Харинов увидел, как они напряглись. Будь рядом Ева, она бы подсказала правильный ответ, но она осталась в храме, вместе со своими очками задаваки и Линой, и потому пришлось отвечать наобум.
– Ну-у, как сказать… – А сказать хоть что-нибудь было нужно. Харинов торопливо оглянулся на дверь предбанника. Ни движения. – Да, Саргул – мой босс. Это же ничего? Я могу уволиться, если что.
Пауза затянулась, а потом женщина сказала:
– Тогда мы поможем тебе, чужак.
Его, опешившего и напрягшего разом все мышцы, подхватили под руки и потащили в конец зала.
В какой-то момент в разуме Харинова всплыл вопрос: почему эти недоженщины были здесь, а не отправились в храм?
На глаза попались четыре тазика с замоченной одеждой, настолько грязной, что можно было предположить, что ее владельцы катались по углям после особо удачной шутки. Вероятно, незапланированная служба в храме в некотором роде объявила воскресенье, а в воскресенье полагалось отдыхать и поклоняться. А еще ни один храм не потерпел бы грязного прихожанина. Или служба все-таки была запланированной?

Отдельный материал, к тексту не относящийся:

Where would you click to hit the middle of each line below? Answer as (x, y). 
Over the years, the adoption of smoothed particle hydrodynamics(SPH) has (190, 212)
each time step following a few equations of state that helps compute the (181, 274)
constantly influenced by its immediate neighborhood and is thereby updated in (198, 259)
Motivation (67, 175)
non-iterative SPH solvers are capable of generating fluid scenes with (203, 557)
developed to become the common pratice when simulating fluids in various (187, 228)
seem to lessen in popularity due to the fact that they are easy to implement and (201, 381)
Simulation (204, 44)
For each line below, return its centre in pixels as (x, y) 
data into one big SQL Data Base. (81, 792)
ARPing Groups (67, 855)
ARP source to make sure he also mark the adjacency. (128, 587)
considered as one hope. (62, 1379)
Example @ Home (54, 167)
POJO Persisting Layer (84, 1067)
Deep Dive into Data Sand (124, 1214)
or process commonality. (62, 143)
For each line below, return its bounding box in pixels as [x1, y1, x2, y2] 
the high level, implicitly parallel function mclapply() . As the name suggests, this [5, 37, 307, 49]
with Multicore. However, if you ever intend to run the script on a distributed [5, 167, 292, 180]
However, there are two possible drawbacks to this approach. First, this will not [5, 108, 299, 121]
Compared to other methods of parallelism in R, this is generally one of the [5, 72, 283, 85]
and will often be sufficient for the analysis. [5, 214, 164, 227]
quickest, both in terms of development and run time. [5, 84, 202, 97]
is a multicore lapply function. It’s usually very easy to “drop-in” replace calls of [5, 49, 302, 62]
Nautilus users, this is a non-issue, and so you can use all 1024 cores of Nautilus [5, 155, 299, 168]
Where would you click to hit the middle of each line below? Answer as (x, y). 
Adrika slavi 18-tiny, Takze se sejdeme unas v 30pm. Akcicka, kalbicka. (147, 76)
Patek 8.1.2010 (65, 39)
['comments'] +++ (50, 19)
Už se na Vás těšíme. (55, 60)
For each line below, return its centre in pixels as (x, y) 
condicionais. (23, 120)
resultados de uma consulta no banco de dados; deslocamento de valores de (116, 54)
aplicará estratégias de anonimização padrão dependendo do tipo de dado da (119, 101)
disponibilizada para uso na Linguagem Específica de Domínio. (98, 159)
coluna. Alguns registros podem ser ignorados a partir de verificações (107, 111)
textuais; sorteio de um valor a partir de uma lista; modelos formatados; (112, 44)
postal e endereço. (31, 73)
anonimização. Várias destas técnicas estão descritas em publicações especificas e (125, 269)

– Где твоя птица, чужак? – спросила женщина.
Дверь предбанника позади открылась, и Харинова прошиб холодный пот, хоть кругом и стояла влажная духота.
– Птица? – переспросил он с тревожным недоумением. – Какая еще птица? Мы приплыли. Никаких птиц. Может быть, рыбы?
– Песок или камни?
– Что?
– Отмель или черные скалы? Где находится лодка? Быстрее!
– Отмель. Отмель! Мы – на отмели!
Выход находился перед носом, и Харинов уже было потянул за ручку законопаченной двери, но его удержали чьи-то сильные пальцы.
– Беги на север, до скважины, оттуда направо, вдоль багульника. – Говорила женщина быстро, ежесекундно оглядываясь. – Увидишь черные камни, ведущие к воде, будто поземка, беги дальше. Так доберешься до отмели.
Харинов ощутил себя непроходимым тупицей.
– А где север? – спросил он, открывая дверь. Изумрудный хвойный мир резанул по глазам.
– Прямо. – Следующий вопрос женщина предугадала сама: – Багульник – сиреневые цветки на кустах.
Наконец его отпустили, и Харинов выбежал наружу, вновь оказавшись в царстве лесных теней и хвои.
За спиной из сужавшейся щели между дверью и косяком донесся дрожащий голос:
– Призови Саргула, чужак. Пусть сожжет эту проклятую землю.
Дверь еще какое-то время оставалась открытой, но Харинов ничего не ответил, и она закрылась.